Problem statement:
An exact copy of every entry is required, minus the pictures.

=== Dataset records ===

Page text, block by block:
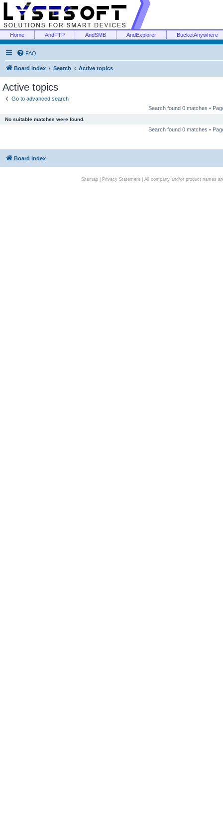
Home AndFTP AndSMB AndExplorer BucketAnywhere
FAQ
Board index Search Active topics
Active topics
Go to advanced search
Search found 0 matches •
No suitable matches were found.
Search found 0 matches •
Board index
Sitemap| Privacy Statement| All company and/or product names
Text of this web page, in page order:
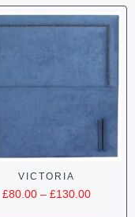
VICTORIA
£80.00 – £130.00
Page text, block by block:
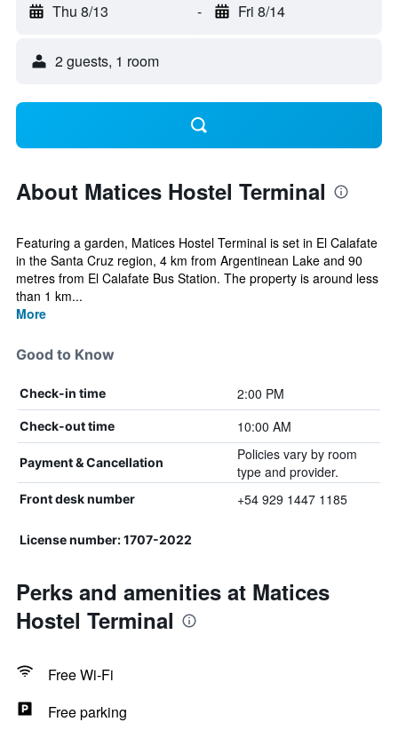
Thu 8/13 - Fri 8/14
2 guests, 1 room
About Matices Hostel Terminal
Featuring a garden, Matices Hostel Terminal is set in El Calafate
in the Santa Cruz region, 4 km from Argentinean Lake and 90
metres from El Calafate Bus Station. The property is around less
than 1 km...
More
Good to Know
Check-in time 2:00 PM
Check-out time 10:00 AM
Payment & Cancellation
Policies vary by room
type and provider.
Front desk number +54 929 1447 1185
License number: 1707-2022
Perks and amenities at Matices
Hostel Terminal
Free Wi-Fi
Free parking
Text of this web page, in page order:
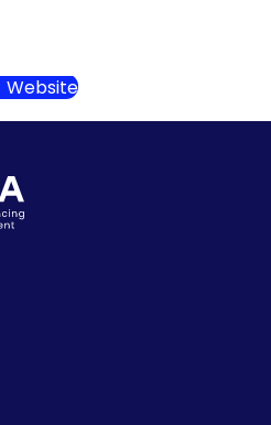
Website
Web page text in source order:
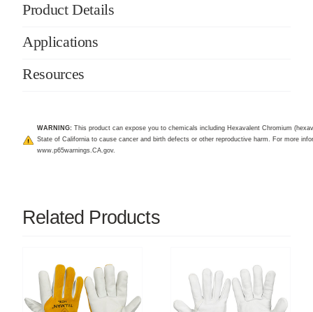
Product Details
Applications
Resources
WARNING:This product can expose you to chemicals including Hexavalent Chromium
State of California to cause cancer and birth defects or other reproductive harm. For more
www.p65warnings.CA.gov.
Related Products
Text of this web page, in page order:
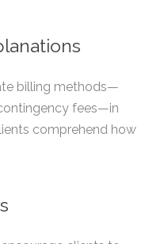
billing methods—
fees—in
comprehend how
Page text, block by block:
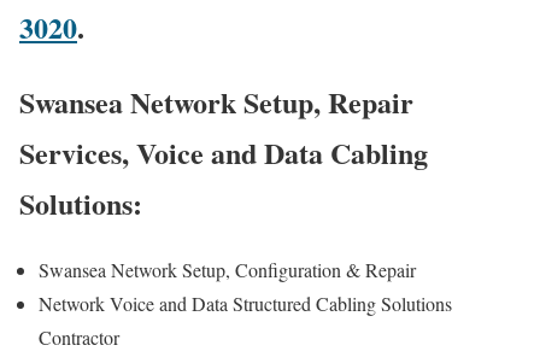
3020.
Swansea Network Setup, Repair
Services, Voice and Data Cabling
Solutions:
Swansea Network Setup, Configuration & Repair
Network Voice and Data Structured Cabling Solutions
Contractor
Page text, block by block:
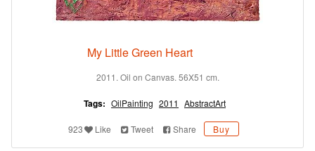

===

Response:
Page text, block by block:
Home AndFTP AndSMB AndExplorer BucketAnywhere
FAQ
Board index Search Active topics
Active topics
Go to advanced search
Search found 0 matches •
No suitable matches were found.
Search found 0 matches •
Board index
Sitemap| Privacy Statement| All company and/or product names
Text of this web page, in page order:
VICTORIA
£80.00 – £130.00
Page text, block by block:
Thu 8/13 - Fri 8/14
2 guests, 1 room
About Matices Hostel Terminal
Featuring a garden, Matices Hostel Terminal is set in El Calafate
in the Santa Cruz region, 4 km from Argentinean Lake and 90
metres from El Calafate Bus Station. The property is around less
than 1 km...
More
Good to Know
Check-in time 2:00 PM
Check-out time 10:00 AM
Payment & Cancellation
Policies vary by room
type and provider.
Front desk number +54 929 1447 1185
License number: 1707-2022
Perks and amenities at Matices
Hostel Terminal
Free Wi-Fi
Free parking
Text of this web page, in page order:
Website
Web page text in source order:
Product Details
Applications
Resources
WARNING:This product can expose you to chemicals including Hexavalent Chromium
State of California to cause cancer and birth defects or other reproductive harm. For more
www.p65warnings.CA.gov.
Related Products
Text of this web page, in page order:
billing methods—
fees—in
comprehend how
Page text, block by block:
3020.
Swansea Network Setup, Repair
Services, Voice and Data Cabling
Solutions:
Swansea Network Setup, Configuration & Repair
Network Voice and Data Structured Cabling Solutions
Contractor
Page text, block by block:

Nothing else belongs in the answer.